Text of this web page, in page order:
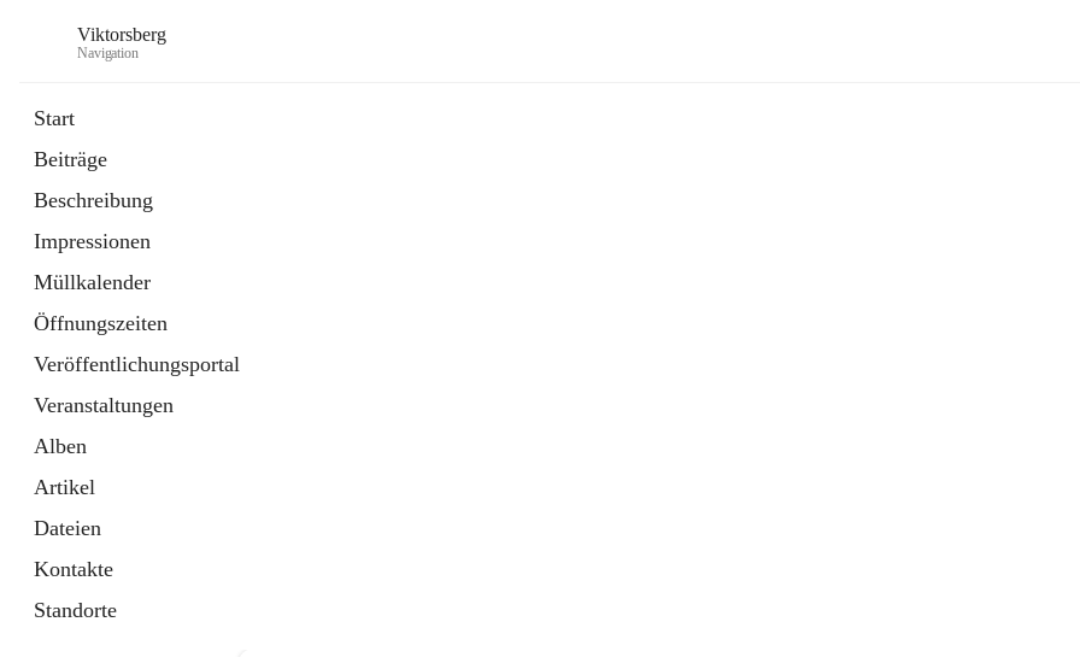
Viktorsberg
Navigation
Start
Beiträge
Beschreibung
Impressionen
Müllkalender
Öffnungszeiten
Veröffentlichungsportal
Veranstaltungen
Alben
Artikel
Dateien
Kontakte
Standorte
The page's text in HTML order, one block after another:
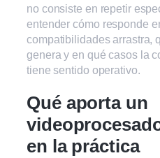
no consiste en repetir
entender cómo responde
compatibilidades arrastra,
genera y en qué casos la
tiene sentido operativo.
Qué aporta un
en la práctica
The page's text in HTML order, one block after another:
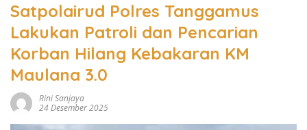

--------

* _INSTRUCTIONS TO FOLLOW_
The expected response is every entry above, repeated exactly, pictures removed.

* _PROBLEM SOLUTION_
Text of this web page, in page order:
Viktorsberg
Navigation
Start
Beiträge
Beschreibung
Impressionen
Müllkalender
Öffnungszeiten
Veröffentlichungsportal
Veranstaltungen
Alben
Artikel
Dateien
Kontakte
Standorte
The page's text in HTML order, one block after another:
no consiste en repetir
entender cómo responde
compatibilidades arrastra,
genera y en qué casos la
tiene sentido operativo.
Qué aporta un
en la práctica
The page's text in HTML order, one block after another:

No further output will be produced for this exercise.